Even in medieval times, the skeptics left their mark on UFO accounts. Glaser wrote “Although we have seen, shortly one after another, many kinds of signs on the heaven, which are sent to us by the almighty God, to bring us to repentance, we still are, unfortunately, so ungrateful that we despise such high signs and miracles of God. Or we speak of them with ridicule and discard them to the wind, in order that God may send us a frightening punishment on account of our ungratefulness.”

Modern skeptics have explained the account as figurative instead of literal or as describing a solar phenomenon, perhaps a sun dog (pictured below).

“Personally, it looks more like ‘Battle of the Gum Drops and Pez Dispensers’ to me,” wrote blogger Michael Heiser. 

A sun dog, a phenomenon by which the sun's light appears as a halo around the sun, even creating spots of brightly shining light around the sun. (Shutterstock)
A sun dog, a phenomenon by which the sun's light appears as a halo around the sun, even creating spots of brightly shining light around the sun. (Shutterstock)

Here is a full translation done by Ilse Von Jacobi from the book “The UFO Sighting Over Nuremberg in 1561,” as cited by Wikipedia: 

In the morning of April 14, 1561, at daybreak, between 4 and 5 a.m., a dreadful apparition occurred on the sun, and then this was seen in Nuremberg in the city, before the gates and in the country – by many men and women.
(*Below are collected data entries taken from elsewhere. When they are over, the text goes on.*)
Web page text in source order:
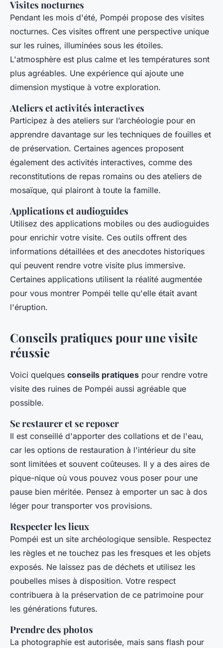
Visites nocturnes
Pendant les mois d'été, Pompéi propose des visites
nocturnes. Ces visites offrent une perspective unique
sur les ruines, illuminées sous les étoiles.
L'atmosphère est plus calme et les températures sont
plus agréables. Une expérience qui ajoute une
dimension mystique à votre exploration.
Ateliers et activités interactives
Participez à des ateliers sur l’archéologie pour en
apprendre davantage sur les techniques de fouilles et
de préservation. Certaines agences proposent
également des activités interactives, comme des
reconstitutions de repas romains ou des ateliers de
mosaïque, qui plairont à toute la famille.
Applications et audioguides
Utilisez des applications mobiles ou des audioguides
pour enrichir votre visite. Ces outils offrent des
informations détaillées et des anecdotes historiques
qui peuvent rendre votre visite plus immersive.
Certaines applications utilisent la réalité augmentée
pour vous montrer Pompéi telle qu'elle était avant
l'éruption.
Conseils pratiques pour une visite
réussie
Voici quelques conseils pratiques pour rendre votre
visite des ruines de Pompéi aussi agréable que
possible.
Se restaurer et se reposer
Il est conseillé d'apporter des collations et de l'eau,
car les options de restauration à l'intérieur du site
sont limitées et souvent coûteuses. Il y a des aires de
pique-nique où vous pouvez vous poser pour une
pause bien méritée. Pensez à emporter un sac à dos
léger pour transporter vos provisions.
Respecter les lieux
Pompéi est un site archéologique sensible. Respectez
les règles et ne touchez pas les fresques et les objets
exposés. Ne laissez pas de déchets et utilisez les
poubelles mises à disposition. Votre respect
contribuera à la préservation de ce patrimoine pour
les générations futures.
Prendre des photos
La photographie est autorisée, mais sans flash pour

At first there appeared in the middle of the sun two blood-red semi-circular arcs, just like the moon in its last quarter. And in the sun, above and below and on both sides, the color was blood, there stood a round ball of partly dull, partly black ferrous color. Likewise there stood on both sides and as a torus about the sun such blood-red ones and other balls in large number, about three in a line and four in a square, also some alone. In between these globes there were visible a few blood-red crosses, between which there were blood-red strips, becoming thicker to the rear and in the front malleable like the rods of reed-grass, which were intermingled, among them two big rods, one on the right, the other to the left, and within the small and big rods there were three, also four and more globes.
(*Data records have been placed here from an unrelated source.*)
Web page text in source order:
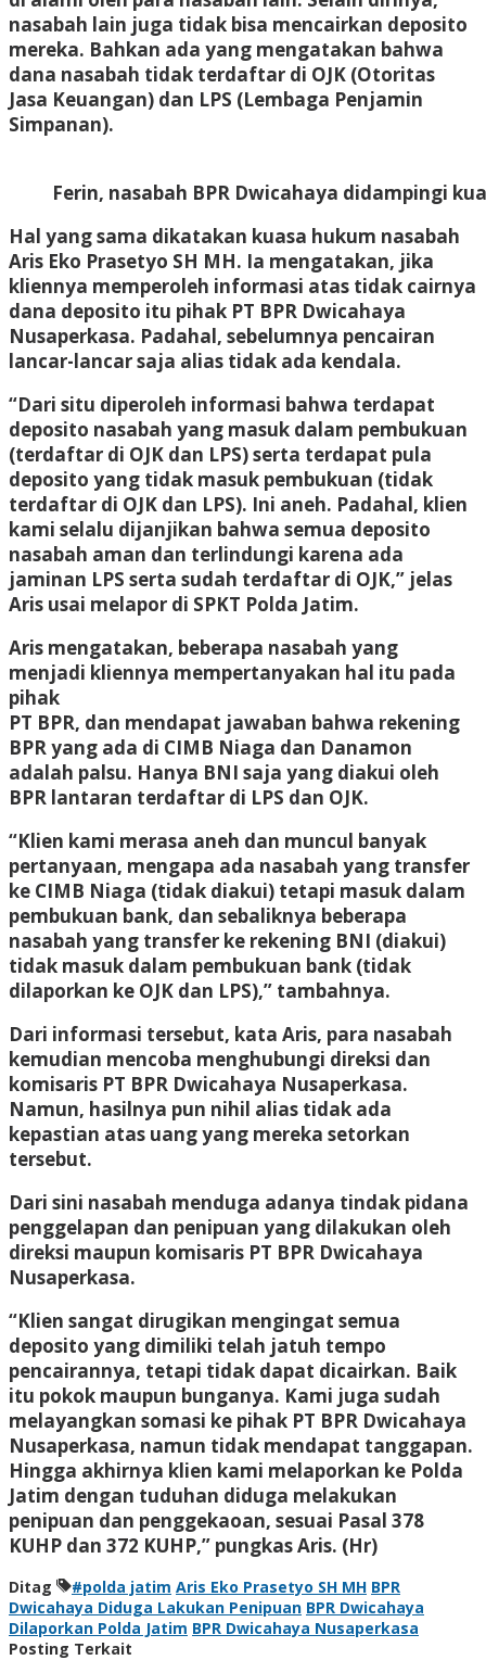
nasabah lain juga tidak bisa mencairkan deposito
mereka. Bahkan ada yang mengatakan bahwa
dana nasabah tidak terdaftar di OJK (Otoritas
Jasa Keuangan) dan LPS (Lembaga Penjamin
Simpanan).
Ferin, nasabah BPR Dwicahaya didampingi
Hal yang sama dikatakan kuasa hukum nasabah
Aris Eko Prasetyo SH MH. Ia mengatakan, jika
kliennya memperoleh informasi atas tidak cairnya
dana deposito itu pihak PT BPR Dwicahaya
Nusaperkasa. Padahal, sebelumnya pencairan
lancar-lancar saja alias tidak ada kendala.
“Dari situ diperoleh informasi bahwa terdapat
deposito nasabah yang masuk dalam pembukuan
(terdaftar di OJK dan LPS) serta terdapat pula
deposito yang tidak masuk pembukuan (tidak
terdaftar di OJK dan LPS). Ini aneh. Padahal, klien
kami selalu dijanjikan bahwa semua deposito
nasabah aman dan terlindungi karena ada
jaminan LPS serta sudah terdaftar di OJK,” jelas
Aris usai melapor di SPKT Polda Jatim.
Aris mengatakan, beberapa nasabah yang
menjadi kliennya mempertanyakan hal itu pada
pihak
PT BPR, dan mendapat jawaban bahwa rekening
BPR yang ada di CIMB Niaga dan Danamon
adalah palsu. Hanya BNI saja yang diakui oleh
BPR lantaran terdaftar di LPS dan OJK.
“Klien kami merasa aneh dan muncul banyak
pertanyaan, mengapa ada nasabah yang transfer
ke CIMB Niaga (tidak diakui) tetapi masuk dalam
pembukuan bank, dan sebaliknya beberapa
nasabah yang transfer ke rekening BNI (diakui)
tidak masuk dalam pembukuan bank (tidak
dilaporkan ke OJK dan LPS),” tambahnya.
Dari informasi tersebut, kata Aris, para nasabah
kemudian mencoba menghubungi direksi dan
komisaris PT BPR Dwicahaya Nusaperkasa.
Namun, hasilnya pun nihil alias tidak ada
kepastian atas uang yang mereka setorkan
tersebut.
Dari sini nasabah menduga adanya tindak pidana
penggelapan dan penipuan yang dilakukan oleh
direksi maupun komisaris PT BPR Dwicahaya
Nusaperkasa.
“Klien sangat dirugikan mengingat semua
deposito yang dimiliki telah jatuh tempo
pencairannya, tetapi tidak dapat dicairkan. Baik
itu pokok maupun bunganya. Kami juga sudah
melayangkan somasi ke pihak PT BPR Dwicahaya
Nusaperkasa, namun tidak mendapat tanggapan.
Hingga akhirnya klien kami melaporkan ke Polda
Jatim dengan tuduhan diduga melakukan
penipuan dan penggekaoan, sesuai Pasal 378
KUHP dan 372 KUHP,” pungkas Aris. (Hr)
Ditag #polda jatim Aris Eko Prasetyo SH MH BPR
Dwicahaya Diduga Lakukan Penipuan BPR Dwicahaya
Dilaporkan Polda Jatim BPR Dwicahaya Nusaperkasa
Posting Terkait

These all started to fight among themselves, so that the globes, which were first in the sun, flew out to the ones standing on both sides, thereafter, the globes standing outside the sun, in the small and large rods, flew into the sun. Besides the globes flew back and forth among themselves and fought vehemently with each other for over an hour. And when the conflict in and again out of the sun was most intense, they became fatigued to such an extent that they all, as said above, fell from the sun down upon the earth ‘as if they all burned’ and they then wasted away on the earth with immense smoke. After all this there was something like a black spear, very long and thick, sighted; the shaft pointed to the east, the point pointed west.

Whatever such signs mean, God alone knows. Although we have seen, shortly one after another, many kinds of signs on the heaven, which are sent to us by the almighty God, to bring us to repentance, we still are, unfortunately, so ungrateful that we despise such high signs and miracles of God. Or we speak of them with ridicule and discard them to the wind, in order that God may send us a frightening punishment on account of our ungratefulness. After all, the God-fearing will by no means discard these signs, but will take it to heart as a warning of their merciful Father in heaven, will mend their lives and faithfully beg God, that He may avert His wrath, including the well-deserved punishment, on us, so that we may temporarily here and perpetually there, live as his children. For it, may God grant us his help, Amen.

By Hanns Glaser, letter-painter of Nurnberg.